-- What to do --
An exact transcription of all the data is required, with every image removed.

-- Study material --

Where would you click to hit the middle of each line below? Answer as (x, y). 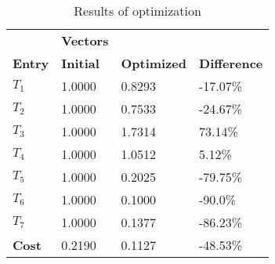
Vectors (85, 40)
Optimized (154, 63)
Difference (231, 63)
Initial (80, 63)
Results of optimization (137, 11)
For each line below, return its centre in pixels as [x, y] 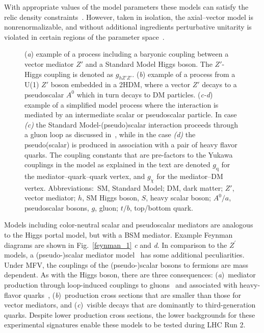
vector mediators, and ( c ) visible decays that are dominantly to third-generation [130, 305]
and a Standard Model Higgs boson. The [149, 63]
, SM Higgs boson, [111, 198]
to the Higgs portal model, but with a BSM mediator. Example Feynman [118, 235]
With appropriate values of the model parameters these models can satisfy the [126, 7]
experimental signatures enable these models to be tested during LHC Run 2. [125, 325]
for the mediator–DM [190, 176]
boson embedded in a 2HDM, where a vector [120, 84]

-- Solution to the exercise --
Where would you click to hit the middle of each line below? Answer as (x, y). 
Vectors (85, 40)
Optimized (154, 63)
Difference (231, 63)
Initial (80, 63)
Results of optimization (137, 11)
For each line below, return its centre in pixels as [x, y] 
vector mediators, and ( c ) visible decays that are dominantly to third-generation [130, 305]
and a Standard Model Higgs boson. The [149, 63]
, SM Higgs boson, [111, 198]
to the Higgs portal model, but with a BSM mediator. Example Feynman [118, 235]
With appropriate values of the model parameters these models can satisfy the [126, 7]
experimental signatures enable these models to be tested during LHC Run 2. [125, 325]
for the mediator–DM [190, 176]
boson embedded in a 2HDM, where a vector [120, 84]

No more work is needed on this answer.